**What needs to be done:** Copy all the records word for word, apart from any pictures.

Items from a dataset:
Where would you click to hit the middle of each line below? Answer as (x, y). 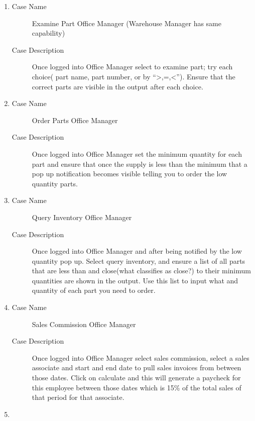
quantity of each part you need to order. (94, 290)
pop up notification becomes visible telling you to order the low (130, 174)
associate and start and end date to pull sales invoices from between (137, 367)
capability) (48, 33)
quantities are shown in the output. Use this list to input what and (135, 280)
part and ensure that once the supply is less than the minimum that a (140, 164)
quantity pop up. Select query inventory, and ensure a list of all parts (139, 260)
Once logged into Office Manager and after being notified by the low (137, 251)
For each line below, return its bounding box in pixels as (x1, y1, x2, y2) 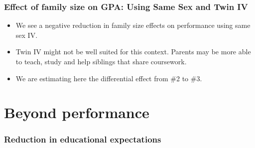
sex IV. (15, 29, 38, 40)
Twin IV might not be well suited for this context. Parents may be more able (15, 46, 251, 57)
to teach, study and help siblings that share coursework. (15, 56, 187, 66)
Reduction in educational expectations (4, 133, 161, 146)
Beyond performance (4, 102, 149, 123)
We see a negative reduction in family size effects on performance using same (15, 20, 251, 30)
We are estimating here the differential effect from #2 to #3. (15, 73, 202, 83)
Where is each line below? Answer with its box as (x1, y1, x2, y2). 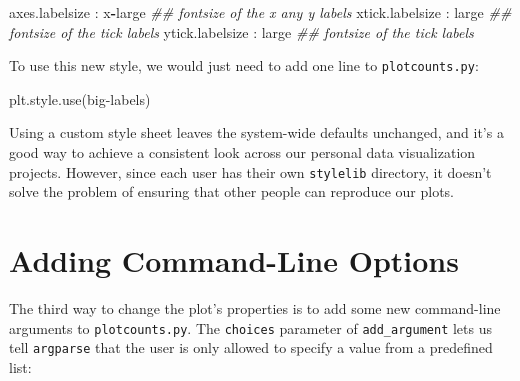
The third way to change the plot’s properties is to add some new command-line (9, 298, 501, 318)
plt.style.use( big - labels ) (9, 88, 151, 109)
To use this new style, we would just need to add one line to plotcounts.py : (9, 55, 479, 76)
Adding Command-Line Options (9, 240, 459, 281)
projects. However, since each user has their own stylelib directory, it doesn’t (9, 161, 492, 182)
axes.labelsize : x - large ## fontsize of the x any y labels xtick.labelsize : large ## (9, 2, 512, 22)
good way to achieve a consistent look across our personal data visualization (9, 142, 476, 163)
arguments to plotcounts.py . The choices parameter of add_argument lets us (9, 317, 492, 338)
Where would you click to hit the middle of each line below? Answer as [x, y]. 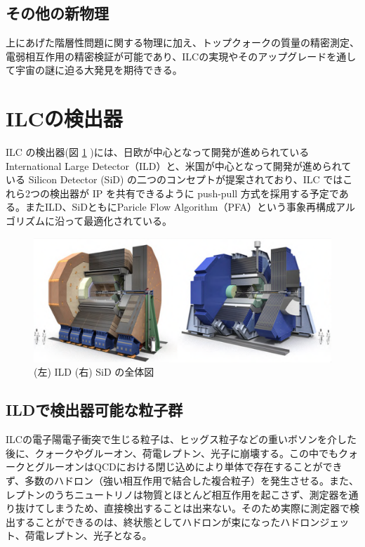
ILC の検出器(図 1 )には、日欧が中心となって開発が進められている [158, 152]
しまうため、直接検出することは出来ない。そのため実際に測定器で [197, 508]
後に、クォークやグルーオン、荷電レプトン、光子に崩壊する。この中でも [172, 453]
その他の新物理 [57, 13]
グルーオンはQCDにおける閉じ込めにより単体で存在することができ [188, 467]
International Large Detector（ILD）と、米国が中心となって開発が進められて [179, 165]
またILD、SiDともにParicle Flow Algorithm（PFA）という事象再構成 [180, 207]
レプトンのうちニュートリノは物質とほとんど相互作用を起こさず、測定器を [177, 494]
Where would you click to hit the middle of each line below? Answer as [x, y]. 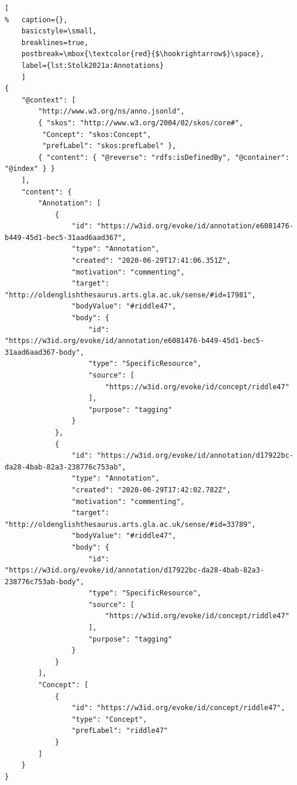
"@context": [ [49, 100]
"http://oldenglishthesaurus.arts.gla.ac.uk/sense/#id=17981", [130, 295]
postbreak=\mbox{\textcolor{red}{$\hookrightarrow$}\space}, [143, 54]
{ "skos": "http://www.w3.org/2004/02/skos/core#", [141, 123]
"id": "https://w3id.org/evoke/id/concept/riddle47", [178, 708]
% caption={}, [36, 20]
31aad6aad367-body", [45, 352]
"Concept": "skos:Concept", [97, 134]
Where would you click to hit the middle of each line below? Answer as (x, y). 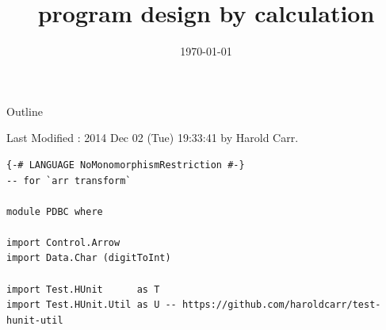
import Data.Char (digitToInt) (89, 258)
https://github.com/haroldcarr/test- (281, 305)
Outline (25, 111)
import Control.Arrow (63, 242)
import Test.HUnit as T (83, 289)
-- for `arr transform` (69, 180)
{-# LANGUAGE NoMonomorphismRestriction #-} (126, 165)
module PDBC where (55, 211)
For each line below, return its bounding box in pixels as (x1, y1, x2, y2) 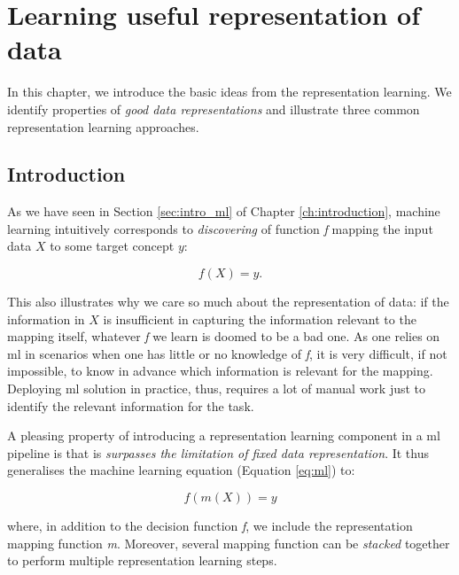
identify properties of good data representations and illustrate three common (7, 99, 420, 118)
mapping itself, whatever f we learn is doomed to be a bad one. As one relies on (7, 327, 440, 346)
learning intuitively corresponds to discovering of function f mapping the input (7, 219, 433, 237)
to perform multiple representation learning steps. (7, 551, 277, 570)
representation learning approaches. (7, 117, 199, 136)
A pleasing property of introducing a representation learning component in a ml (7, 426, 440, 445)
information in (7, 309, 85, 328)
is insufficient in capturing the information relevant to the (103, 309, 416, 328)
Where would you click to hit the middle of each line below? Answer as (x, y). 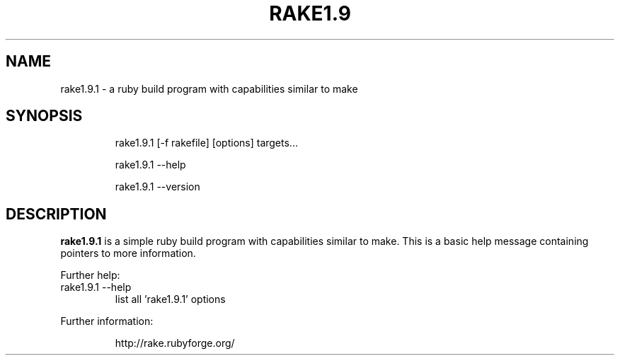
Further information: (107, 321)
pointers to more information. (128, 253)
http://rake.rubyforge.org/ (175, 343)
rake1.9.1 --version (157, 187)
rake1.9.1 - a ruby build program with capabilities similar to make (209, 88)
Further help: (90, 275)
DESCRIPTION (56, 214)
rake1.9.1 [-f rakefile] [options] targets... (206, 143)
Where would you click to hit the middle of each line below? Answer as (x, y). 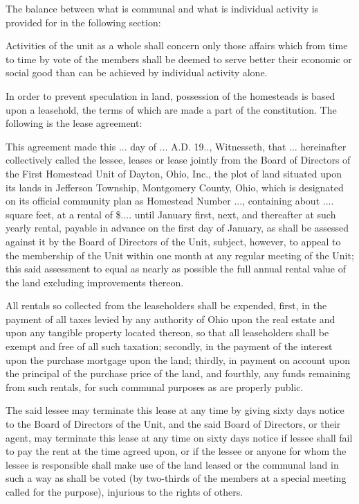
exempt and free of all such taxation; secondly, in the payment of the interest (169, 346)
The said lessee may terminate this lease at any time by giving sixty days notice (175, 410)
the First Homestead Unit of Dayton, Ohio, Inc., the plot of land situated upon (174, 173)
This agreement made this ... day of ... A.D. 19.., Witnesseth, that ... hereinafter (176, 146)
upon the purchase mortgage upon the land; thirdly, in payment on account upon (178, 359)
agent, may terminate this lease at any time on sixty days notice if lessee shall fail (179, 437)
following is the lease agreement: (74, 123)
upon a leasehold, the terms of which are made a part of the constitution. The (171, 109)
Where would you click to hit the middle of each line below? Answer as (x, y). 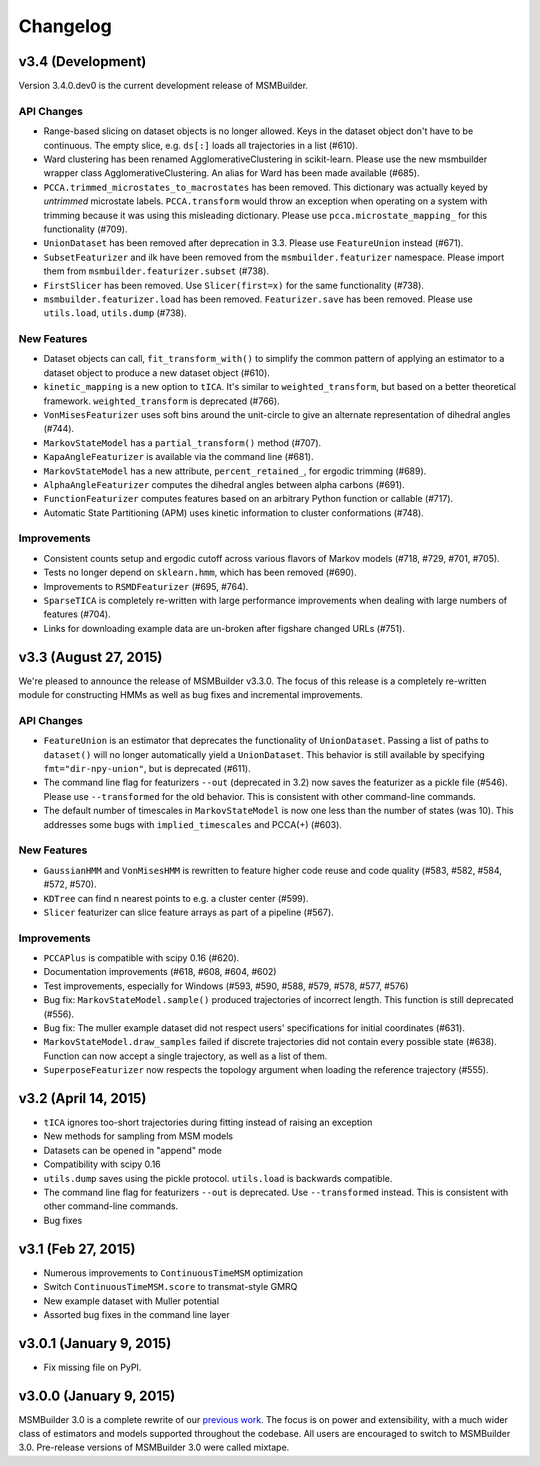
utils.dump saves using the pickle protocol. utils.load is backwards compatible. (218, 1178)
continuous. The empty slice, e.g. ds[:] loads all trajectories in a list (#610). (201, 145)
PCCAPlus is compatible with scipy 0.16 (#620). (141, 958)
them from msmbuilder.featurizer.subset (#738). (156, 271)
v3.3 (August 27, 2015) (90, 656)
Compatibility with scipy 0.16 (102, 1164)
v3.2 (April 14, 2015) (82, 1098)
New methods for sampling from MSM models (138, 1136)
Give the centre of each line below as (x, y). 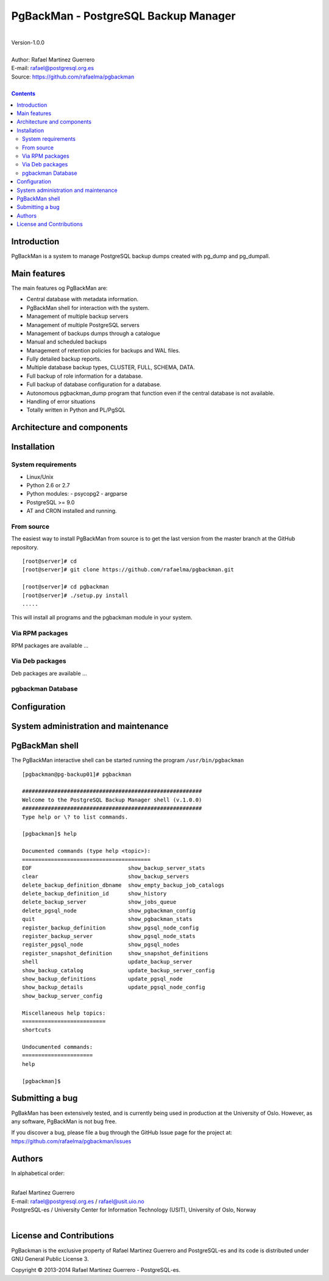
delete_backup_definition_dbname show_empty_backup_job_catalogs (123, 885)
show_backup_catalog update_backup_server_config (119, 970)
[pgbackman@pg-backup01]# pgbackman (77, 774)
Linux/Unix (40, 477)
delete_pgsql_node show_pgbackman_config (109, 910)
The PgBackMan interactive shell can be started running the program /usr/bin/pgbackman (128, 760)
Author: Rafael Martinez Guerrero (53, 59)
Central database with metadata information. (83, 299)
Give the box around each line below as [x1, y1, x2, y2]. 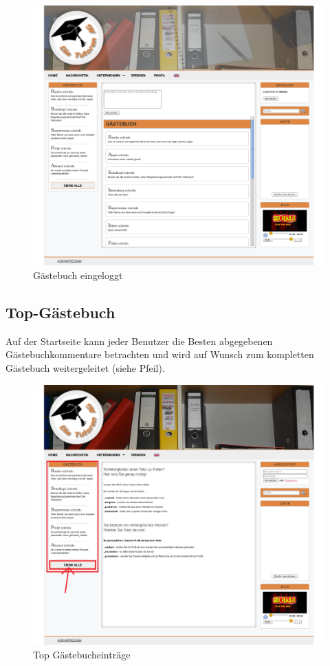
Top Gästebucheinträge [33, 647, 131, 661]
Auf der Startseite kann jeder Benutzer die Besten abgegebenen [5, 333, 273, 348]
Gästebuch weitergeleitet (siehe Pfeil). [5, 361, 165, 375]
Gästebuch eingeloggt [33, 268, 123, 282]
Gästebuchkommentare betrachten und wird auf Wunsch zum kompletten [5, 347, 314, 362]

**Answer below:**
Where would you click to hit the middle of each line below? Answer as (x, y). 
quantity of each part you need to order. (94, 290)
pop up notification becomes visible telling you to order the low (130, 174)
associate and start and end date to pull sales invoices from between (137, 367)
capability) (48, 33)
quantities are shown in the output. Use this list to input what and (135, 280)
part and ensure that once the supply is less than the minimum that a (140, 164)
quantity pop up. Select query inventory, and ensure a list of all parts (139, 260)
Once logged into Office Manager and after being notified by the low (137, 251)
For each line below, return its bounding box in pixels as (x1, y1, x2, y2) 
sex IV. (15, 29, 38, 40)
Twin IV might not be well suited for this context. Parents may be more able (15, 46, 251, 57)
to teach, study and help siblings that share coursework. (15, 56, 187, 66)
Reduction in educational expectations (4, 133, 161, 146)
Beyond performance (4, 102, 149, 123)
We see a negative reduction in family size effects on performance using same (15, 20, 251, 30)
We are estimating here the differential effect from #2 to #3. (15, 73, 202, 83)
Where is each line below? Answer with its box as (x1, y1, x2, y2). 
The third way to change the plot’s properties is to add some new command-line (9, 298, 501, 318)
plt.style.use( big - labels ) (9, 88, 151, 109)
To use this new style, we would just need to add one line to plotcounts.py : (9, 55, 479, 76)
Adding Command-Line Options (9, 240, 459, 281)
projects. However, since each user has their own stylelib directory, it doesn’t (9, 161, 492, 182)
axes.labelsize : x - large ## fontsize of the x any y labels xtick.labelsize : large ## (9, 2, 512, 22)
good way to achieve a consistent look across our personal data visualization (9, 142, 476, 163)
arguments to plotcounts.py . The choices parameter of add_argument lets us (9, 317, 492, 338)
Where would you click to hit the middle of each line below? Answer as [x, y]. 
ILC の検出器(図 1 )には、日欧が中心となって開発が進められている [158, 152]
しまうため、直接検出することは出来ない。そのため実際に測定器で [197, 508]
後に、クォークやグルーオン、荷電レプトン、光子に崩壊する。この中でも [172, 453]
その他の新物理 [57, 13]
グルーオンはQCDにおける閉じ込めにより単体で存在することができ [188, 467]
International Large Detector（ILD）と、米国が中心となって開発が進められて [179, 165]
またILD、SiDともにParicle Flow Algorithm（PFA）という事象再構成 [180, 207]
レプトンのうちニュートリノは物質とほとんど相互作用を起こさず、測定器を [177, 494]
Where would you click to hit the middle of each line below? Answer as [x, y]. 
"@context": [ [49, 100]
"http://oldenglishthesaurus.arts.gla.ac.uk/sense/#id=17981", [130, 295]
postbreak=\mbox{\textcolor{red}{$\hookrightarrow$}\space}, [143, 54]
{ "skos": "http://www.w3.org/2004/02/skos/core#", [141, 123]
"id": "https://w3id.org/evoke/id/concept/riddle47", [178, 708]
% caption={}, [36, 20]
31aad6aad367-body", [45, 352]
"Concept": "skos:Concept", [97, 134]
Where would you click to hit the middle of each line below? Answer as (x, y). 
import Data.Char (digitToInt) (89, 258)
https://github.com/haroldcarr/test- (281, 305)
Outline (25, 111)
import Control.Arrow (63, 242)
import Test.HUnit as T (83, 289)
-- for `arr transform` (69, 180)
{-# LANGUAGE NoMonomorphismRestriction #-} (126, 165)
module PDBC where (55, 211)
For each line below, return its bounding box in pixels as (x1, y1, x2, y2) 
identify properties of good data representations and illustrate three common (7, 99, 420, 118)
mapping itself, whatever f we learn is doomed to be a bad one. As one relies on (7, 327, 440, 346)
learning intuitively corresponds to discovering of function f mapping the input (7, 219, 433, 237)
to perform multiple representation learning steps. (7, 551, 277, 570)
representation learning approaches. (7, 117, 199, 136)
A pleasing property of introducing a representation learning component in a ml (7, 426, 440, 445)
information in (7, 309, 85, 328)
is insufficient in capturing the information relevant to the (103, 309, 416, 328)
Where would you click to hit the middle of each line below? Answer as (x, y). 
Further information: (107, 321)
pointers to more information. (128, 253)
http://rake.rubyforge.org/ (175, 343)
rake1.9.1 --version (157, 187)
rake1.9.1 - a ruby build program with capabilities similar to make (209, 88)
Further help: (90, 275)
DESCRIPTION (56, 214)
rake1.9.1 [-f rakefile] [options] targets... (206, 143)
Where would you click to hit the middle of each line below? Answer as (x, y). 
exempt and free of all such taxation; secondly, in the payment of the interest (169, 346)
The said lessee may terminate this lease at any time by giving sixty days notice (175, 410)
the First Homestead Unit of Dayton, Ohio, Inc., the plot of land situated upon (174, 173)
This agreement made this ... day of ... A.D. 19.., Witnesseth, that ... hereinafter (176, 146)
upon the purchase mortgage upon the land; thirdly, in payment on account upon (178, 359)
agent, may terminate this lease at any time on sixty days notice if lessee shall fail (179, 437)
following is the lease agreement: (74, 123)
upon a leasehold, the terms of which are made a part of the constitution. The (171, 109)
Where would you click to hit the middle of each line below? Answer as (x, y). 
utils.dump saves using the pickle protocol. utils.load is backwards compatible. (218, 1178)
continuous. The empty slice, e.g. ds[:] loads all trajectories in a list (#610). (201, 145)
PCCAPlus is compatible with scipy 0.16 (#620). (141, 958)
them from msmbuilder.featurizer.subset (#738). (156, 271)
v3.3 (August 27, 2015) (90, 656)
Compatibility with scipy 0.16 (102, 1164)
v3.2 (April 14, 2015) (82, 1098)
New methods for sampling from MSM models (138, 1136)
Give the centre of each line below as (x, y). 
delete_backup_definition_dbname show_empty_backup_job_catalogs (123, 885)
show_backup_catalog update_backup_server_config (119, 970)
[pgbackman@pg-backup01]# pgbackman (77, 774)
Linux/Unix (40, 477)
delete_pgsql_node show_pgbackman_config (109, 910)
The PgBackMan interactive shell can be started running the program /usr/bin/pgbackman (128, 760)
Author: Rafael Martinez Guerrero (53, 59)
Central database with metadata information. (83, 299)
Give the box around each line below as [x1, y1, x2, y2]. 
Top Gästebucheinträge [33, 647, 131, 661]
Auf der Startseite kann jeder Benutzer die Besten abgegebenen [5, 333, 273, 348]
Gästebuch weitergeleitet (siehe Pfeil). [5, 361, 165, 375]
Gästebuch eingeloggt [33, 268, 123, 282]
Gästebuchkommentare betrachten und wird auf Wunsch zum kompletten [5, 347, 314, 362]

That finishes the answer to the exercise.